Dataset records:

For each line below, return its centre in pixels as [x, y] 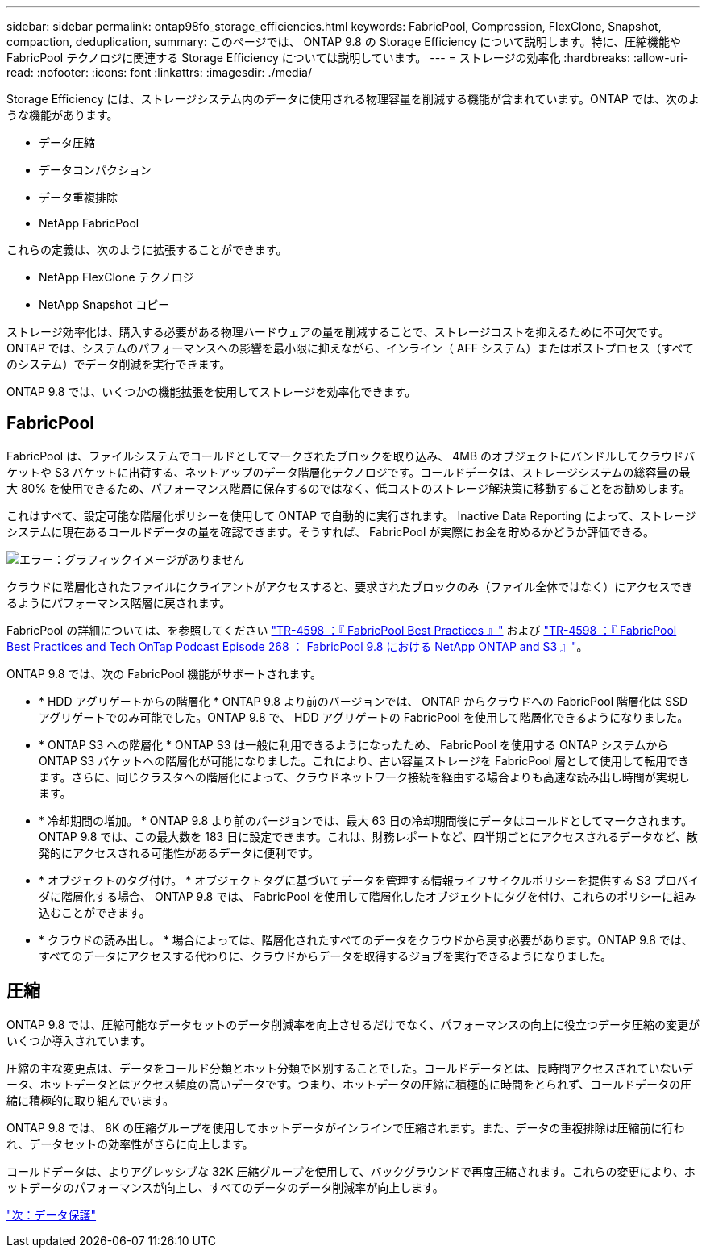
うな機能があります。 [62, 115]
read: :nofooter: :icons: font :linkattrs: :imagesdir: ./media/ [159, 72]
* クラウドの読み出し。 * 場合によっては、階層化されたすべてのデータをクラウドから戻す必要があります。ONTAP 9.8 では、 [366, 939]
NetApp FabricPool [89, 223]
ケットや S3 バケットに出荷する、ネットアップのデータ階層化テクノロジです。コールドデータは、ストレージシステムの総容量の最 [349, 472]
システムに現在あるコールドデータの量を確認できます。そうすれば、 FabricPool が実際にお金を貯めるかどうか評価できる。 [330, 531]
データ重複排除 [78, 197]
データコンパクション [95, 170]
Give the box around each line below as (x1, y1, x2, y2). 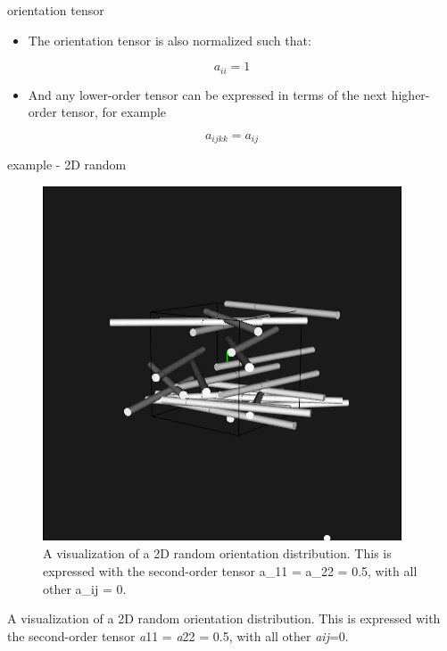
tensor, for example (61, 103, 167, 121)
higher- (391, 85, 430, 103)
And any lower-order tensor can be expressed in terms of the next (28, 85, 388, 103)
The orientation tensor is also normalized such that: (28, 30, 311, 49)
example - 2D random (7, 155, 127, 174)
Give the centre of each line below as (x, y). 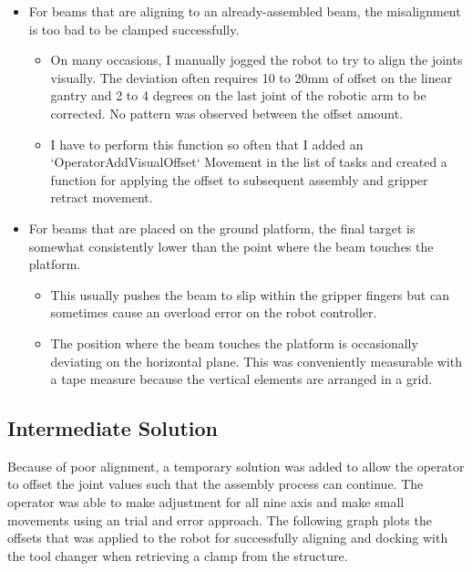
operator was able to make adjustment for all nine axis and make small (206, 502)
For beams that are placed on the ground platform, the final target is (222, 228)
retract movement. (102, 197)
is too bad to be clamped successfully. (134, 29)
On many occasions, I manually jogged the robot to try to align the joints (257, 60)
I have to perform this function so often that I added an (207, 144)
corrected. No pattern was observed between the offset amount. (227, 113)
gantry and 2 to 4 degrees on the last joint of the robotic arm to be (238, 95)
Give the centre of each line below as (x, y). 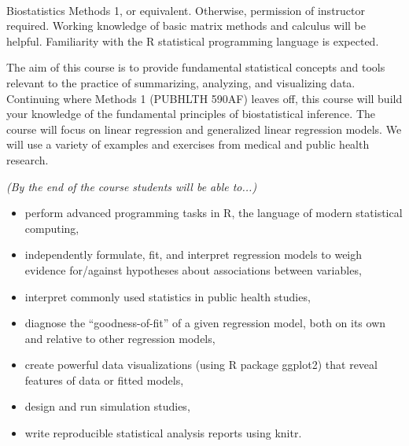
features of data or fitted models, (104, 380)
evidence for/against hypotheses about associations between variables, (193, 269)
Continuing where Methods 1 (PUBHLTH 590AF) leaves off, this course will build (204, 98)
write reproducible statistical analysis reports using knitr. (163, 433)
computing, (52, 228)
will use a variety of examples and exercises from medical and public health (188, 144)
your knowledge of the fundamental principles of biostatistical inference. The (191, 114)
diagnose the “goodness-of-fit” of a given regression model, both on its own (205, 323)
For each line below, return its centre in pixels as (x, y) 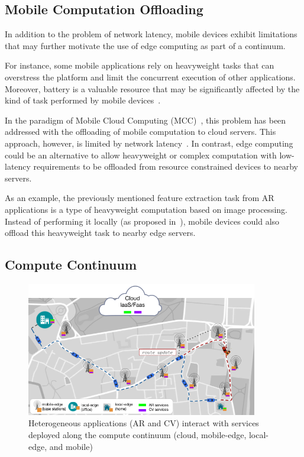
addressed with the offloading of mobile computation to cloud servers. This (140, 132)
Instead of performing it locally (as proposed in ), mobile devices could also (142, 221)
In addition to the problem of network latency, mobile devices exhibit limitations (151, 34)
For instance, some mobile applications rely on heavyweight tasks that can (140, 65)
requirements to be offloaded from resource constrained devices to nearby (166, 166)
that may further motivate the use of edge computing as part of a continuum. (145, 45)
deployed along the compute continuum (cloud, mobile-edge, (138, 434)
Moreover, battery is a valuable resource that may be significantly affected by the (152, 88)
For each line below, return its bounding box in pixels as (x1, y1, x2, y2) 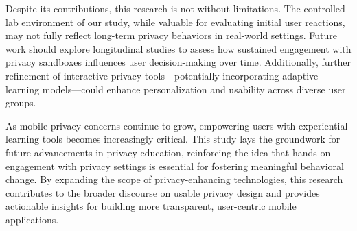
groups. (5, 95, 36, 110)
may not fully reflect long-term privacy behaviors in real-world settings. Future (5, 28, 337, 42)
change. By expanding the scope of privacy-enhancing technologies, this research (5, 172, 343, 186)
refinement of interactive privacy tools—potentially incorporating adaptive (5, 68, 319, 82)
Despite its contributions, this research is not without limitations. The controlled (5, 1, 345, 15)
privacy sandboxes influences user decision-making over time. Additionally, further (5, 55, 352, 69)
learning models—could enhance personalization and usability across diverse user (5, 82, 346, 96)
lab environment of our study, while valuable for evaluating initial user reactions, (5, 14, 345, 29)
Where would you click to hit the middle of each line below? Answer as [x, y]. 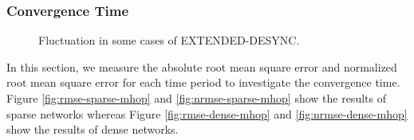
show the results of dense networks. [93, 129]
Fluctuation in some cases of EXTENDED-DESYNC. [169, 40]
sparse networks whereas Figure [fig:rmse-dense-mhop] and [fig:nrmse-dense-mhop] [207, 113]
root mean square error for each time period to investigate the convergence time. [203, 82]
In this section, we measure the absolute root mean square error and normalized [202, 66]
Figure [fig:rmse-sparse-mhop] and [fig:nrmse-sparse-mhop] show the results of [196, 98]
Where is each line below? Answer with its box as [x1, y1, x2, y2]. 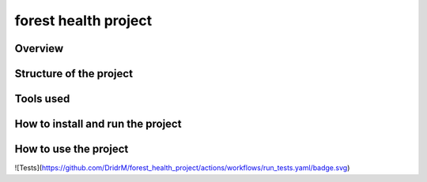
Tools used [14, 92, 70, 106]
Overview [14, 42, 64, 55]
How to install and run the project [14, 117, 182, 131]
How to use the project [14, 143, 129, 156]
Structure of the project [14, 67, 134, 80]
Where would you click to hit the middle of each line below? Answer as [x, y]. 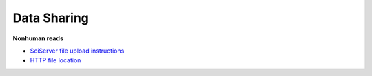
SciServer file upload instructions [77, 51]
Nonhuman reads [38, 38]
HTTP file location [55, 60]
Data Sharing [51, 18]
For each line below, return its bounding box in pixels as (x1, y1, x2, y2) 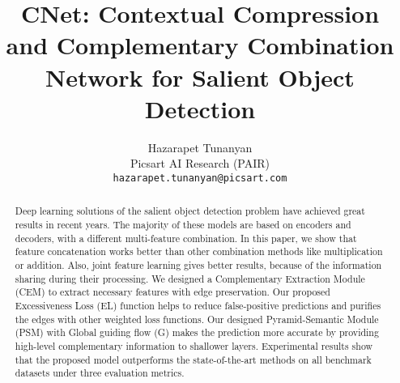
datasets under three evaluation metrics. (15, 366, 185, 380)
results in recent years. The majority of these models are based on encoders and (15, 217, 351, 231)
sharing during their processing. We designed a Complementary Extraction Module (15, 271, 365, 285)
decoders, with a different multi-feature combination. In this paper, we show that (15, 231, 357, 245)
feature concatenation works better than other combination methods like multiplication (15, 245, 383, 258)
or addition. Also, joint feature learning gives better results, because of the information (15, 257, 382, 271)
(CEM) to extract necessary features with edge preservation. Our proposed (15, 285, 330, 299)
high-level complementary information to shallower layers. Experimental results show (15, 338, 373, 352)
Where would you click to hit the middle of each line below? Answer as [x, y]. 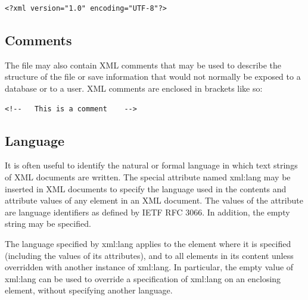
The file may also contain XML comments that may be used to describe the [143, 65]
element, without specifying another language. [89, 290]
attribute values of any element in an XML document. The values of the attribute [154, 200]
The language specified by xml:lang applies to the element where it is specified [148, 243]
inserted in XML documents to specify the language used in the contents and [146, 188]
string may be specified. [48, 224]
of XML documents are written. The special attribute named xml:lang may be [148, 176]
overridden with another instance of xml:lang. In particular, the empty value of [149, 267]
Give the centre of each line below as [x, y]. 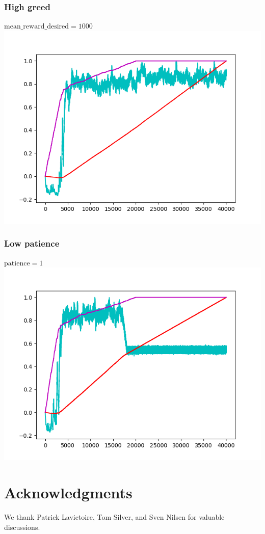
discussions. [22, 527]
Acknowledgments [68, 492]
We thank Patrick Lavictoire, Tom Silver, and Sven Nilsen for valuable [114, 516]
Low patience [32, 243]

Prompt:
Among the records above, locate the line containing "show the results of dense networks. [93, 129]" and the line containing "Structure of the project [14, 67, 134, 80]", then transcribe exactly the lines starting at the first and ending at the second, with no pictures.

Solution to this exercise:
show the results of dense networks. [93, 129]
Fluctuation in some cases of EXTENDED-DESYNC. [169, 40]
sparse networks whereas Figure [fig:rmse-dense-mhop] and [fig:nrmse-dense-mhop] [207, 113]
root mean square error for each time period to investigate the convergence time. [203, 82]
In this section, we measure the absolute root mean square error and normalized [202, 66]
Figure [fig:rmse-sparse-mhop] and [fig:nrmse-sparse-mhop] show the results of [196, 98]
Where is each line below? Answer with its box as [x1, y1, x2, y2]. 
Tools used [14, 92, 70, 106]
Overview [14, 42, 64, 55]
How to install and run the project [14, 117, 182, 131]
How to use the project [14, 143, 129, 156]
Structure of the project [14, 67, 134, 80]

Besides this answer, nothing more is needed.